Your quietest high-performer gets talked over and mistaken for newbies. Then they quit, and you never see it coming.

Mary Ann Sieghart coined a term for this: The Authority Gap.

It's the distance between someone's real authority and what others actually perceive.

The original research focused on gender. But having sat in rooms with hundreds of founders and their teams, I see this pattern cut across gender, tenure, and expertise.

18% of senior professionals have been mistaken for someone far below their actual level at work.

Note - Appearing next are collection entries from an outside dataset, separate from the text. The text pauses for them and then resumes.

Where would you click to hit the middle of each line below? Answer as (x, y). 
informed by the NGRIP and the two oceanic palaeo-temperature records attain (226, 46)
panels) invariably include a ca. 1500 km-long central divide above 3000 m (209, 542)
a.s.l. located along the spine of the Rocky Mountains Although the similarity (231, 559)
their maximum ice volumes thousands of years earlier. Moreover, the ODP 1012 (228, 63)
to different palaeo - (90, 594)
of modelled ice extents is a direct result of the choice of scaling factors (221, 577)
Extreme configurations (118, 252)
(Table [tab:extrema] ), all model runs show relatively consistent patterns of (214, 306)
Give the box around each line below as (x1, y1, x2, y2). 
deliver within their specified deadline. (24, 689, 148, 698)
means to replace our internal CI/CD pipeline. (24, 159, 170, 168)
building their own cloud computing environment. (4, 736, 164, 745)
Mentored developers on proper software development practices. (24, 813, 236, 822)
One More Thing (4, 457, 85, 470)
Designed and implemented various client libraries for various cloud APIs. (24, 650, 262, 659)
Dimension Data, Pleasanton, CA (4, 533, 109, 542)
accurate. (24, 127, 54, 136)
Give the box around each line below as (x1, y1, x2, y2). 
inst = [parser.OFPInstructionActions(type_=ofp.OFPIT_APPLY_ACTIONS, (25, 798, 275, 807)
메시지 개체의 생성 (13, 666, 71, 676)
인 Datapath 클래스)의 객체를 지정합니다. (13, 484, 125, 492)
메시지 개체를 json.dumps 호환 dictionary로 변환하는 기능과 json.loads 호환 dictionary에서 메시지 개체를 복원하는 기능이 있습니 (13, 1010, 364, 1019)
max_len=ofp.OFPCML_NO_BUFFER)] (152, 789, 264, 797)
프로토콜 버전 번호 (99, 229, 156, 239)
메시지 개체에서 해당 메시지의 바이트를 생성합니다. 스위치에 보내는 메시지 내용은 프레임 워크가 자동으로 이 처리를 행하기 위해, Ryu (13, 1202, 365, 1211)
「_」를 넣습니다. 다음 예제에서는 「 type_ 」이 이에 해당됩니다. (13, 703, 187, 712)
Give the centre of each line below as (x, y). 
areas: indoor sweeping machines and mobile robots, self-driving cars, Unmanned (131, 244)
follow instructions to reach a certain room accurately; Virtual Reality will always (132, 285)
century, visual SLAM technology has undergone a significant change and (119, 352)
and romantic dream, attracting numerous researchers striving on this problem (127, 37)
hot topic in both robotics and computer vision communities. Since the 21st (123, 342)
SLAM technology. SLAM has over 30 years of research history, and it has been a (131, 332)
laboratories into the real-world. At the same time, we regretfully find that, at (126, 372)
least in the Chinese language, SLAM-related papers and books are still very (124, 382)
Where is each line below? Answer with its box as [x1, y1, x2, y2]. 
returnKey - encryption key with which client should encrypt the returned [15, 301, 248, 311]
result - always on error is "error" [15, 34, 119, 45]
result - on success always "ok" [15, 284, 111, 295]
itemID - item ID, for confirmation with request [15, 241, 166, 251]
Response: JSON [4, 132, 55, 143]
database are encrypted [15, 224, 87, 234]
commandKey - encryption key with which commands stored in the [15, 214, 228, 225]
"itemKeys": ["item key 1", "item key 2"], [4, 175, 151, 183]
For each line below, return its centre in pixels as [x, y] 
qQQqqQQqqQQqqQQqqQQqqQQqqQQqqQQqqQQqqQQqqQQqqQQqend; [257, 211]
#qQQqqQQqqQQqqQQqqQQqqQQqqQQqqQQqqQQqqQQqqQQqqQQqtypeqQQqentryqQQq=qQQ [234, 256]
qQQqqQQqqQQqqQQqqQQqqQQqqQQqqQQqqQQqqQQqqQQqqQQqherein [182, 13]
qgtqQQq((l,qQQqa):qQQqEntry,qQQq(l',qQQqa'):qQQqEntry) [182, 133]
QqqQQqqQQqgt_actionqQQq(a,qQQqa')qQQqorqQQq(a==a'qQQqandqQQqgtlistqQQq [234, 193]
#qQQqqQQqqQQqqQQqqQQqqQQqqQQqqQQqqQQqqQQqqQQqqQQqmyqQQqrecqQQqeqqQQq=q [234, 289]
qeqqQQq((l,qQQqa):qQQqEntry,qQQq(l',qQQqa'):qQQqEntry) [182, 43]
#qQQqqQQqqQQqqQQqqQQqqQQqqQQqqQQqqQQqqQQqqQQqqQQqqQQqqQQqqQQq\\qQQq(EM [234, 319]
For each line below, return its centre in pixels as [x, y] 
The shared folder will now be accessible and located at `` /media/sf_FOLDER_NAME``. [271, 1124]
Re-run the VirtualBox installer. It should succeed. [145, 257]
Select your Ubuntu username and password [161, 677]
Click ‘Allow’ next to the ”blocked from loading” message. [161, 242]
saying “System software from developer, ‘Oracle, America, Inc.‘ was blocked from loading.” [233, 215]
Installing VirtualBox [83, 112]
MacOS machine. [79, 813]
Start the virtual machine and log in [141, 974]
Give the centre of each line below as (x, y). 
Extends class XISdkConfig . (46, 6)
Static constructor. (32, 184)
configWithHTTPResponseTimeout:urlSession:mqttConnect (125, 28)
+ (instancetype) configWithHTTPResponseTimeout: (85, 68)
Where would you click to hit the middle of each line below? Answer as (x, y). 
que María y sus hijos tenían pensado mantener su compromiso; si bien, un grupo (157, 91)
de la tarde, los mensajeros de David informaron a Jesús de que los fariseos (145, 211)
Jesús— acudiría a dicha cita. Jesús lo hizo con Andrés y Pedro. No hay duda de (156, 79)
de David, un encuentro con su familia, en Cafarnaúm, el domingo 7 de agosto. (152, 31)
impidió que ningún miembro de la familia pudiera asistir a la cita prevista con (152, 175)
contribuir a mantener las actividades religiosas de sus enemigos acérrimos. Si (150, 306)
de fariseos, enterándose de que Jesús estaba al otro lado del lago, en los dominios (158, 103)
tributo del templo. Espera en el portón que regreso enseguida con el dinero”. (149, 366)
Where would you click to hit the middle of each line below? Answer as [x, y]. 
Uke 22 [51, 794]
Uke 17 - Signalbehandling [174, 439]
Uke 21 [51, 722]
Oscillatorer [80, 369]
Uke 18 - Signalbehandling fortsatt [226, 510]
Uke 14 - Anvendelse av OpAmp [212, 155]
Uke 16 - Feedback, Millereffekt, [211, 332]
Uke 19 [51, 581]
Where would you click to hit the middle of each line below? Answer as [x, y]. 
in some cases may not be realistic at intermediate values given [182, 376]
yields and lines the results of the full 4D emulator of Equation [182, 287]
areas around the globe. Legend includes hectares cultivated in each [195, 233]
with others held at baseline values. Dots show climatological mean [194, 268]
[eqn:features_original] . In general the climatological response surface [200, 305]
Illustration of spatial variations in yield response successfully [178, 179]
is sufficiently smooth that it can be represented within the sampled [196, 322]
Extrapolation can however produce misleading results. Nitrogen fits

The mechanism is in the signal - the way someone showcases authority.
The operator who under-signals gets:

→ Interrupted mid-sentence
→ Talked over by louder voices in the room
→ Credited less for the work they own
→ Mistaken for someone junior when decisions get made

Here's what bothers me about this pattern.

📍Confidence drops first
📍Engagement drops next
📍Then the best people leave before anyone notices

By the time a founder realises the strongest operator on the team has checked out, they've already been mentally gone for months.

The room missed it for the same reason they missed their authority in the first place, because there was no signal.

If you're leading a team, stop asking who's delivering. Ask who's delivering AND being seen for it. Those are two very different lists.

If you're the quiet one watching your work get re-attributed, understand that signalling isn't being arrogant. It's the price of being recognised for what you've actually done.